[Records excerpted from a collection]

——————————

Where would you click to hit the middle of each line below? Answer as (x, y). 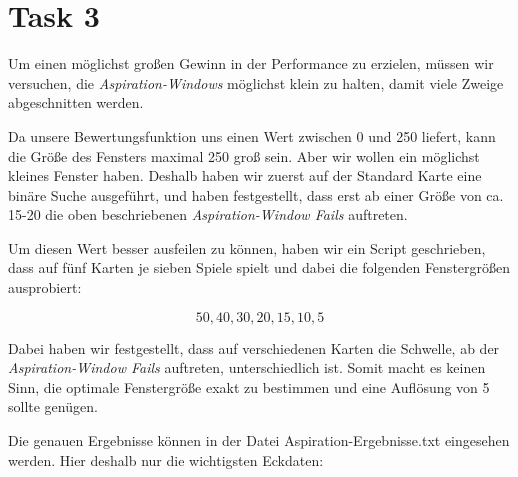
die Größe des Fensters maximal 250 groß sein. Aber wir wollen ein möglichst (244, 155)
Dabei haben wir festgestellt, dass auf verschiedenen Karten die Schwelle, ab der (254, 347)
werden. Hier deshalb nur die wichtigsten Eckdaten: (166, 459)
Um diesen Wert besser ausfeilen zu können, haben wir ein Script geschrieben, (247, 247)
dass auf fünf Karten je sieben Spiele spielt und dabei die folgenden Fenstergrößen (259, 267)
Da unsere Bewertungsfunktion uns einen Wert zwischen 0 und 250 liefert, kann (252, 135)
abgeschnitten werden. (76, 102)
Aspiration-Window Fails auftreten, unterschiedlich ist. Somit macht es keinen (247, 367)
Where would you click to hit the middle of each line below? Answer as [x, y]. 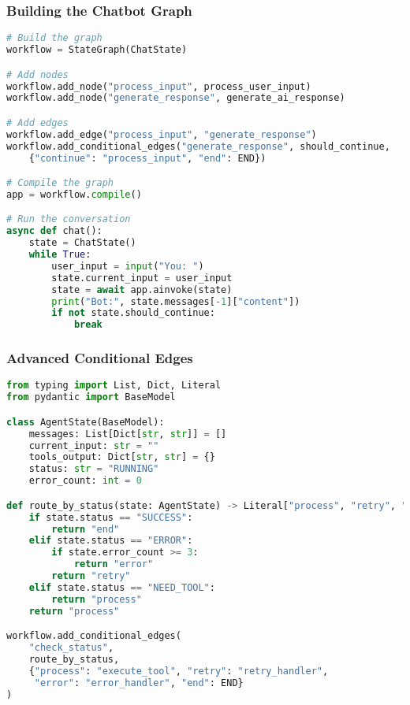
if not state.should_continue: [133, 313]
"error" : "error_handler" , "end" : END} [139, 683]
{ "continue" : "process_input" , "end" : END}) [147, 158]
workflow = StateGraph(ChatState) [97, 50]
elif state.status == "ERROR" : [111, 541]
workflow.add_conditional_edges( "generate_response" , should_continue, [198, 146]
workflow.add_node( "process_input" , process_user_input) [159, 86]
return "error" [114, 564]
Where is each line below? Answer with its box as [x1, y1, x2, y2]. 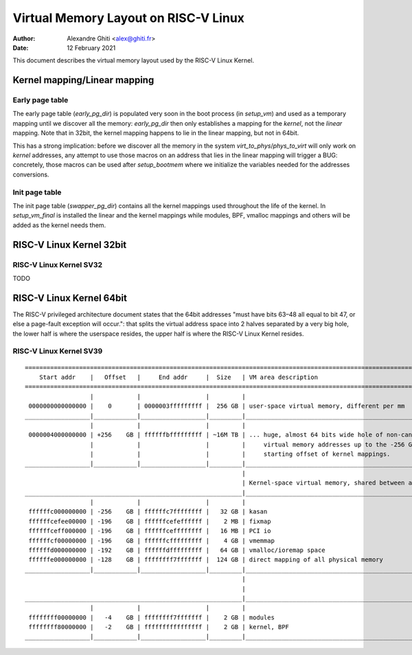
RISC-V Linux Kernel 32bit [12, 239, 127, 251]
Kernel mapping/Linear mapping [12, 74, 154, 86]
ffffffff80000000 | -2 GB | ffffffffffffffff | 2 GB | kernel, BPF [28, 623, 290, 631]
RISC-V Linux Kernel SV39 [12, 347, 103, 356]
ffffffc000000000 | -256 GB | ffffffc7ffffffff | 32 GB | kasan [28, 508, 268, 516]
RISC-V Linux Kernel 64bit [12, 292, 127, 303]
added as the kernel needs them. [12, 220, 106, 229]
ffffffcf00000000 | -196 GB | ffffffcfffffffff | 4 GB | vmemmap [28, 536, 275, 544]
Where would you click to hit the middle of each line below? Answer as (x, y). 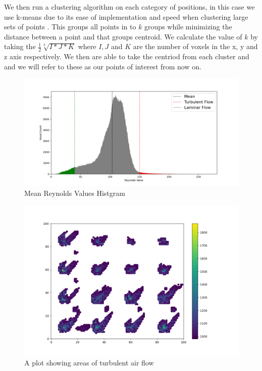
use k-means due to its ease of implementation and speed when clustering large (126, 16)
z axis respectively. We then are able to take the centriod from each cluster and (127, 56)
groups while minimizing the (188, 27)
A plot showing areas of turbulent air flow (89, 362)
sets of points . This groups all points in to (70, 27)
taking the (20, 46)
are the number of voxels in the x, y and (195, 46)
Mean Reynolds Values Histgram (75, 193)
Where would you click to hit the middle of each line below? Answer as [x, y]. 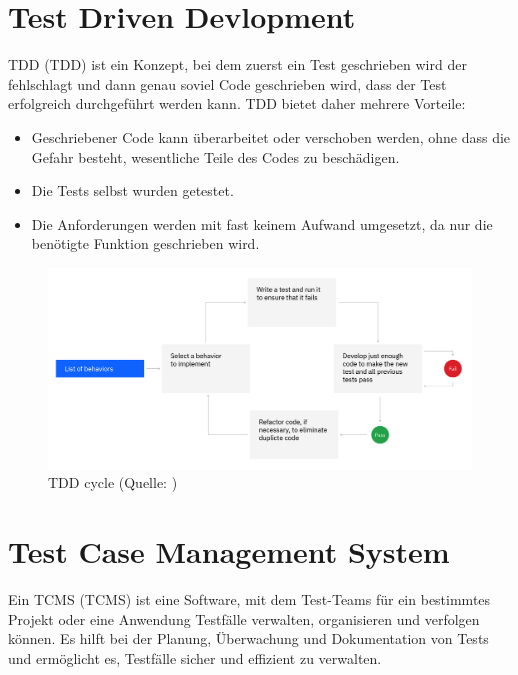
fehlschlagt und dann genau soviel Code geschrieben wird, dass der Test [227, 83]
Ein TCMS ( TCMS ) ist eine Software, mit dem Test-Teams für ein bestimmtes [249, 599]
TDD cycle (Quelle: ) [113, 482]
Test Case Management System [229, 551]
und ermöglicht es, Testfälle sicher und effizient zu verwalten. [195, 657]
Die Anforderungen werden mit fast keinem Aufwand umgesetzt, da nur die [262, 223]
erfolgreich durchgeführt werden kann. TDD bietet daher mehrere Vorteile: [237, 103]
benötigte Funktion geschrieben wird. [145, 243]
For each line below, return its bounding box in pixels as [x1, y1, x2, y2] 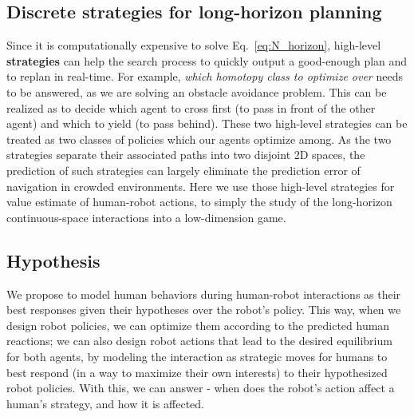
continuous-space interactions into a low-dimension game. [6, 208, 286, 225]
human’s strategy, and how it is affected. [6, 395, 204, 411]
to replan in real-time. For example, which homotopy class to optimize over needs [6, 68, 403, 85]
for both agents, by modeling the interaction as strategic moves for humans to [6, 347, 388, 364]
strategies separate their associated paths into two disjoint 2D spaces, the [6, 146, 365, 163]
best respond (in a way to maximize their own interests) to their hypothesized [6, 363, 388, 380]
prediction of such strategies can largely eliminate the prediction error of [6, 161, 361, 178]
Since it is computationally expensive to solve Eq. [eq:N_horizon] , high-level [6, 37, 381, 54]
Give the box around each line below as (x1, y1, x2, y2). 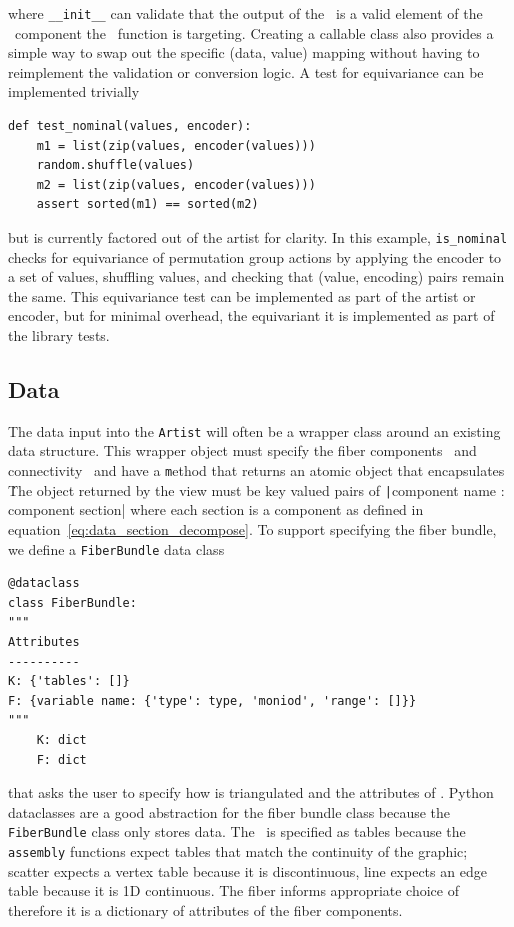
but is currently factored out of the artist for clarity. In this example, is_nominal (8, 227, 508, 247)
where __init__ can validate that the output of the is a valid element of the (8, 3, 483, 23)
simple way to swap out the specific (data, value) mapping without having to (8, 42, 480, 63)
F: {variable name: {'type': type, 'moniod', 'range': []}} (8, 693, 417, 708)
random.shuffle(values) (36, 158, 195, 173)
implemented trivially (8, 81, 140, 102)
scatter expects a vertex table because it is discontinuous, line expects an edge (8, 860, 487, 881)
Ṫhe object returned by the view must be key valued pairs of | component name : (8, 479, 505, 500)
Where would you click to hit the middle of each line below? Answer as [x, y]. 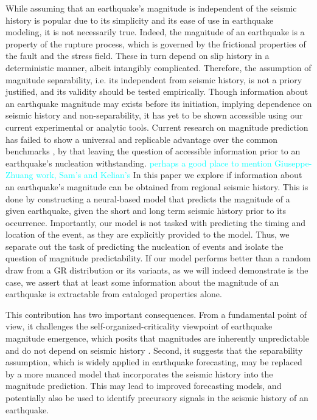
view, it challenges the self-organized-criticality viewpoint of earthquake [139, 326]
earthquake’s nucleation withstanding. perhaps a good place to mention [139, 163]
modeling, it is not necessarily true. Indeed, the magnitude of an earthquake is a [155, 32]
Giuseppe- [293, 163]
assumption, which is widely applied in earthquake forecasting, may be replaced [154, 362]
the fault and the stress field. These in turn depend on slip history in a [138, 56]
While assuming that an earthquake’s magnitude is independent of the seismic [151, 8]
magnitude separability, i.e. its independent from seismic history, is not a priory [154, 79]
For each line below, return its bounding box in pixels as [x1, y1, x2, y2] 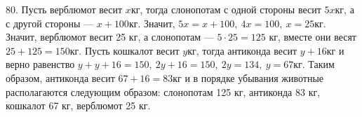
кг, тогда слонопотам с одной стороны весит [130, 2, 321, 16]
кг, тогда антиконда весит [187, 43, 297, 57]
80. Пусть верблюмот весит [6, 2, 123, 16]
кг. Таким [293, 57, 335, 71]
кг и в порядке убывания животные [173, 70, 324, 85]
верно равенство [6, 57, 75, 71]
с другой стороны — [6, 15, 94, 30]
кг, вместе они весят [269, 29, 356, 44]
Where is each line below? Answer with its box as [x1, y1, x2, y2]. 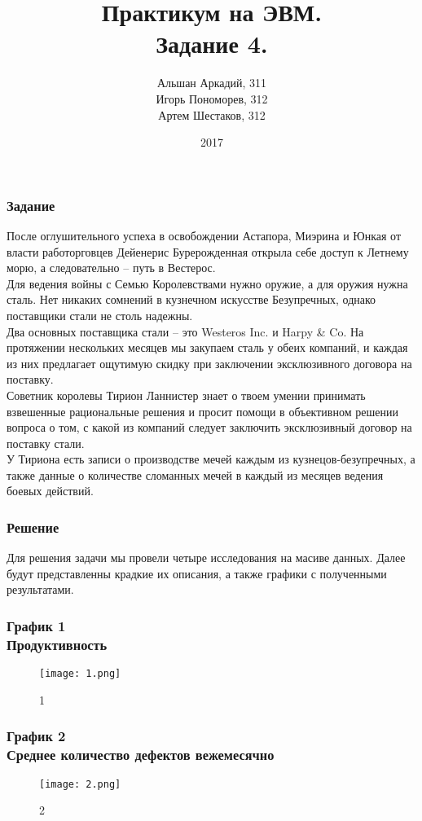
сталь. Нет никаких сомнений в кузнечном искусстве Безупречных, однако [7, 291, 376, 308]
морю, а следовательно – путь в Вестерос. [7, 259, 216, 276]
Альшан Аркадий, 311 [156, 74, 267, 91]
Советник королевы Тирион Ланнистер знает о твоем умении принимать [7, 386, 366, 403]
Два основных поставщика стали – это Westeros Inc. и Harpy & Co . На [7, 323, 364, 340]
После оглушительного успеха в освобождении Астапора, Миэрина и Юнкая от [7, 226, 402, 244]
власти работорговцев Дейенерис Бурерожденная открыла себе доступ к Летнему [7, 243, 409, 260]
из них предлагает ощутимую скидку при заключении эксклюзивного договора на [7, 354, 412, 371]
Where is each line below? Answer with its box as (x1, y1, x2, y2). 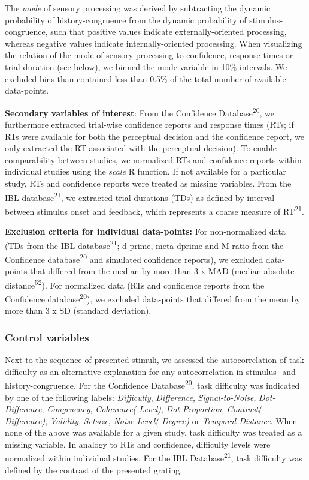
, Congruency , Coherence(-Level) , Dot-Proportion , (41, 403, 225, 415)
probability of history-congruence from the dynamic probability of (5, 13, 247, 26)
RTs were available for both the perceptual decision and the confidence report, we (5, 130, 304, 142)
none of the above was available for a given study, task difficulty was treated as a (5, 426, 302, 439)
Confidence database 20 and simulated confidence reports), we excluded (5, 251, 263, 265)
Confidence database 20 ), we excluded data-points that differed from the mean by (5, 291, 301, 305)
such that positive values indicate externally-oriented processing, (50, 25, 287, 38)
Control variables (5, 329, 89, 344)
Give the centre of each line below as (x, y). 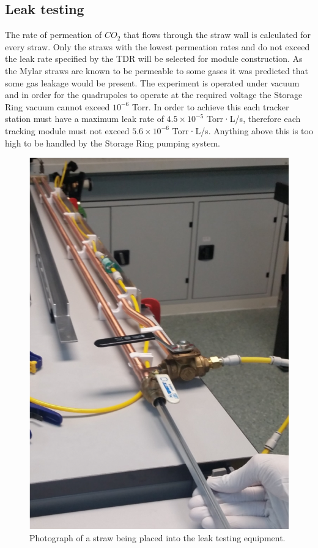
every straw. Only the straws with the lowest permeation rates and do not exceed (157, 46)
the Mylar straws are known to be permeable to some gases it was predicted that (157, 70)
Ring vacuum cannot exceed (57, 106)
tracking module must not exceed (67, 130)
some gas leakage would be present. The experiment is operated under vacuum (152, 82)
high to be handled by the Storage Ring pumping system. (113, 143)
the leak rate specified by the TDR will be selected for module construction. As (154, 59)
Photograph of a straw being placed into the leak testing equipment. (157, 537)
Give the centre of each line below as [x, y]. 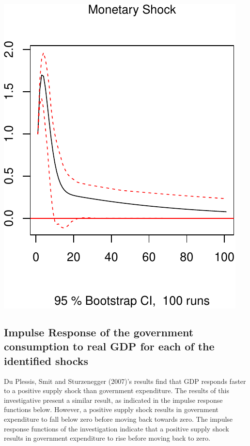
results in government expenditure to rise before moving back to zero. [107, 438]
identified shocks [46, 360]
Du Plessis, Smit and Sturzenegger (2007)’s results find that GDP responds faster [125, 381]
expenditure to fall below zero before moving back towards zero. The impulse [118, 419]
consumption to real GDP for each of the [109, 346]
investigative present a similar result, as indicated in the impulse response [113, 400]
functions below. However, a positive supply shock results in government [111, 409]
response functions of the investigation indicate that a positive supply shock [117, 428]
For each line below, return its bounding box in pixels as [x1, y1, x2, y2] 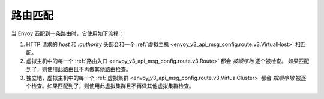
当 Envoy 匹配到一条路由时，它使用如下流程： [11, 30, 124, 37]
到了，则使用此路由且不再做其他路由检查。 [26, 66, 131, 73]
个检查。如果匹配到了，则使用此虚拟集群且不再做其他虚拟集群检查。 [26, 82, 194, 89]
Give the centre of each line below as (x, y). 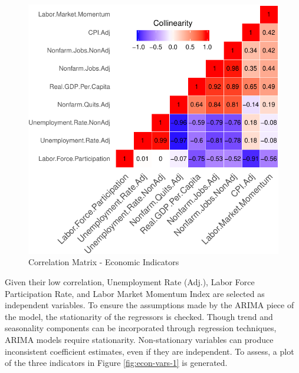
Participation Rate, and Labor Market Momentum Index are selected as (135, 293)
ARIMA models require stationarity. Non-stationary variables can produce (139, 339)
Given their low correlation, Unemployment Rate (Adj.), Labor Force (130, 282)
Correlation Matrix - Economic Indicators (104, 262)
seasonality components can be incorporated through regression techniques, (141, 328)
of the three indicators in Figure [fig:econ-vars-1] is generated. (116, 363)
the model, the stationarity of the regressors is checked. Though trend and (139, 316)
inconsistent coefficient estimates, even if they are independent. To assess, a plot (149, 351)
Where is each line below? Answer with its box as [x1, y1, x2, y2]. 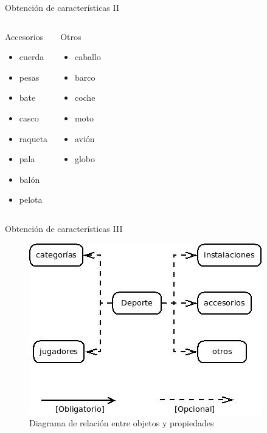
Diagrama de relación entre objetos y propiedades [29, 417, 214, 429]
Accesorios [5, 30, 44, 43]
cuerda [19, 50, 44, 63]
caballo [74, 50, 101, 63]
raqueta [19, 132, 48, 145]
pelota [19, 193, 43, 206]
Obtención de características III [5, 222, 123, 234]
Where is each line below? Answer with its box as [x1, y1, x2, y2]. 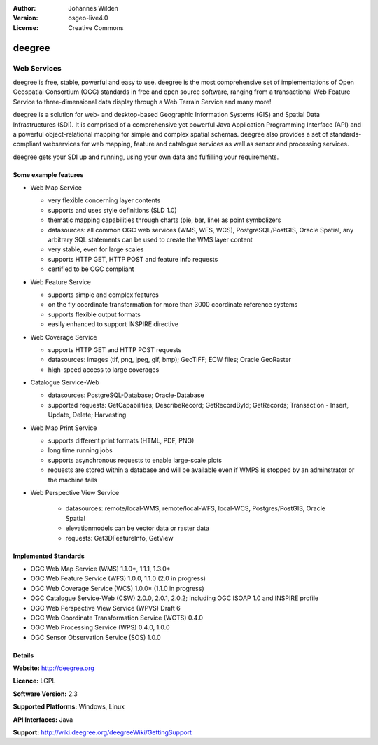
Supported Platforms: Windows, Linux [13, 702, 125, 711]
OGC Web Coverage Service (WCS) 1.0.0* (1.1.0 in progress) [30, 584, 204, 592]
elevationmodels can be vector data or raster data [65, 524, 210, 532]
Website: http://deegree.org [13, 664, 94, 672]
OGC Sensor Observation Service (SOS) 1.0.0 [30, 633, 161, 641]
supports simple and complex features [48, 291, 159, 299]
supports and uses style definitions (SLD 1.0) [48, 206, 178, 214]
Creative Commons [68, 23, 124, 32]
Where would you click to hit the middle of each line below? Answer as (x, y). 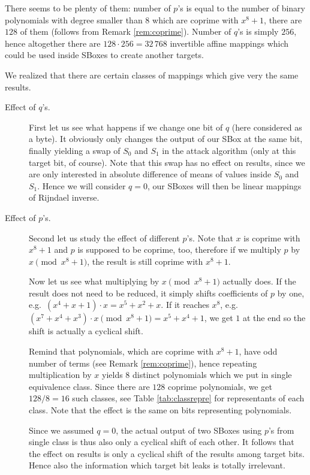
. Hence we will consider (82, 185)
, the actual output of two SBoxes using (189, 430)
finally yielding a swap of (75, 150)
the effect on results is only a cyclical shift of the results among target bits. (167, 453)
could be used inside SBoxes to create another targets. (104, 55)
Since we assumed (61, 430)
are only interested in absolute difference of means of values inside (150, 174)
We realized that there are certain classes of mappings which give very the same (152, 75)

——————————

▶ **WORK TO BE COMPLETED**: If a line above holds the word "supports", count it; then say how many such lines there are and nothing else.

▶ **TASK ANSWER**: 2